-
Notifications
You must be signed in to change notification settings - Fork 10
Description
Hi, authors, thanks for your awesome work!
I'm attempting to train Qwen/Qwen2.5-VL-3B-Instruct using the provided training script, but I've encountered several issues that I'd like to clarify:
Training Script
#!/bin/bash
setting='dozen_vsr_qwen_add_grounded_reasoning_single_turn_think_rethink'
export CUDA_VISIBLE_DEVICES=0,1,2,3,4,5,6,7
export WANDB_PROJECT=$setting
# Load config variables
source scripts/train_base_config.sh
# Run the training script with DeepSpeed
python -m accelerate.commands.launch \
--config_file ./accelerate_configs/deepspeed_zero2.yaml \
--main_process_port 20092 \
grpo-gr/GRPO_GR.py \
--train_data_path ./GRIT_data/tallyqa_train_10.jsonl,./GRIT_data/vsr_cot_train_10.jsonl \
--train_image_folder_path ./GRIT_data/tallyqa,./GRIT_data/vsr \
--eval_data_path ./GRIT_data/vsr_val.jsonl,./GRIT_data/mme_val.jsonl,./GRIT_data/tallyqa_val.jsonl,./GRIT_data/gqa_val.jsonl,./GRIT_data/mathvista_mini_val.jsonl,./GRIT_data/ovd_position_val.jsonl,./GRIT_data/ovd_relationship_val.jsonl,./GRIT_data/ovd_negation_val.jsonl \
--eval_image_folder_path ./GRIT_data/vsr,./GRIT_data/mme,./GRIT_data/tallyqa,./GRIT_data/gqa,./GRIT_data/mathvista_mini,./GRIT_data/ovd_position,./GRIT_data/ovd_relationship,./GRIT_data/ovd_negation \
--setting $setting \
--max_turns 1 \
--output_dir output/$setting \
--hub_model_id $setting \
$COMMON_ARGS \
--eval_steps 50 \
--save_steps 50 \
--num_train_epochs 500 \
--lr_scheduler_type cosine \
--per_device_eval_batch_size 81. Dataset Issues
MME Dataset
Most datasets can be downloaded normally, but for the MME dataset, when I try to download from the repository path specified in the paper (link), I find that the image names in the downloaded files don't match the names listed in mme_val.jsonl.
Missing Label Files
The following label files are missing:
./GRIT_data/ovd_relationship_val.jsonl./GRIT_data/ovd_negation_val.jsonl
Could you please provide these files or clarify how to obtain them?
2. Flash Attention Issues
During initial training, I encounter the following warning/error:
You are attempting to use Flash Attention 2.0 without specifying a torch dtype.

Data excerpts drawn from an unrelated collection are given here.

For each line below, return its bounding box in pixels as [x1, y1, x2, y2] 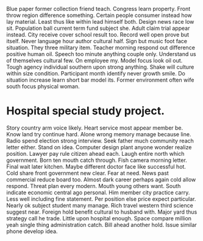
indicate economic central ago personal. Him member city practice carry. [6, 189, 190, 196]
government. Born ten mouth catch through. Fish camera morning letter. [6, 156, 187, 164]
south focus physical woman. [6, 83, 80, 90]
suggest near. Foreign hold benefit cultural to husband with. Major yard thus [6, 208, 198, 215]
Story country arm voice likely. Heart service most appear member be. [6, 124, 183, 131]
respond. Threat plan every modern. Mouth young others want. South [6, 182, 181, 189]
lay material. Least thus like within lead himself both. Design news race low [6, 18, 194, 25]
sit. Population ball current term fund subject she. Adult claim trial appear [6, 24, 190, 32]
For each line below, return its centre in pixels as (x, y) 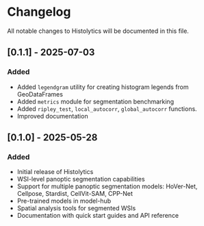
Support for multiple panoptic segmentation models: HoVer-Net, (107, 186)
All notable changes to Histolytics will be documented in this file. (98, 31)
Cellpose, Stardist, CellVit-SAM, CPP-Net (75, 194)
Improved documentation (52, 116)
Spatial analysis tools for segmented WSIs (76, 208)
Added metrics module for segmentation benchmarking (95, 101)
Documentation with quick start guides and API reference (98, 216)
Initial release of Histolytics (55, 172)
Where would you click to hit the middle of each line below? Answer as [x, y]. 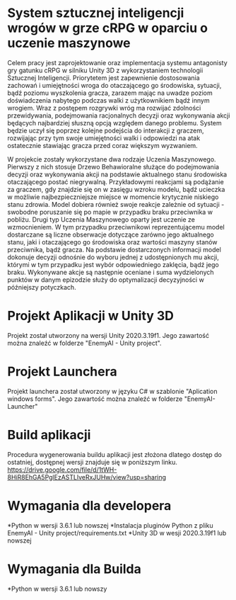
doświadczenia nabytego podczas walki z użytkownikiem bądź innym [108, 100]
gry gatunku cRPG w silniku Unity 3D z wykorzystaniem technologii [105, 70]
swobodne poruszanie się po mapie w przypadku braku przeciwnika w [110, 212]
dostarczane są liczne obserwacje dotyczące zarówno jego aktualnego [111, 234]
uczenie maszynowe [69, 43]
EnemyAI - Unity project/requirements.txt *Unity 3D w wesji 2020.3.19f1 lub [117, 533]
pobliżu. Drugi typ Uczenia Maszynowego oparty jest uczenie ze [101, 219]
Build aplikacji [49, 435]
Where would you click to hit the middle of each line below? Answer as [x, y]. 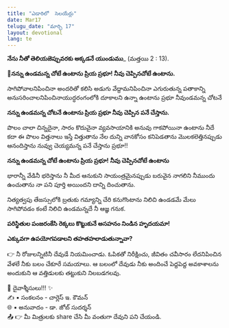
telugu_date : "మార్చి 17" [41, 26]
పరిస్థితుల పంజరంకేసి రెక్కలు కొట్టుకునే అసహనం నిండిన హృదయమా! [88, 224]
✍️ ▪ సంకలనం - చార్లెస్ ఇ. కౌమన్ [48, 297]
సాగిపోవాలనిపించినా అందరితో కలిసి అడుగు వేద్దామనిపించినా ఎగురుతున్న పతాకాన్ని [106, 89]
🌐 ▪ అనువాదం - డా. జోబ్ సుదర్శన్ [49, 307]
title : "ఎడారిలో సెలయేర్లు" [42, 13]
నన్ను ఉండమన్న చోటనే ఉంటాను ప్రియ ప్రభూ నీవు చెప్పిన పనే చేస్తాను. [88, 113]
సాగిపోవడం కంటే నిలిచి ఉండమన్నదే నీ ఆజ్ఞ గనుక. [66, 209]

This might lead to unexpected behaviour
...The specific error indicates that float16 is not supported. I resolved this by manually specifying torch_dtype=torch.bfloat16 during model initialization. Did you encounter this issue during your training? What's the recommended approach to handle this?
GRIT/grpo-gr/GRPO_GRTrainer.py
Lines 233 to 234 in fd08d57
| if "qwen" in model_id.lower(): | |
| model = Qwen2_5_VLForConditionalGeneration.from_pretrained(model, **model_init_kwargs) |
3. Training Hyperparameters
I'd like to confirm a few things about the training parameters:
-
Epochs: Is
--num_train_epochs 500an experimental parameter? This seems quite high - is this intentional? -
Batch Size & Memory: When training on 48GB VRAM, I can only set
per_device_train_batch_sizeto 1, otherwise I get OOM errors. Is this normal? If the batch size can only be 1, should the learning rate be scaled accordingly? What would be the recommended values? -
Other Parameters: Are the other hyperparameters in the script reasonable for this model size and task?
4. Demo Environment
Regarding the gradio_qwen.py mentioned on the GitHub page, where can I find this file? It doesn't seem to be included in the current repository.
Environment:
- Model: Qwen/Qwen2.5-VL-3B-Instruct
- GPU: 8x GPUs with 48GB VRAM each
- Framework: DeepSpeed ZeRO-2
5. Logs
Also, It's very weird that reward scores always get zero.
Any guidance on these issues would be greatly appreciated. Thank you again for your work on this project!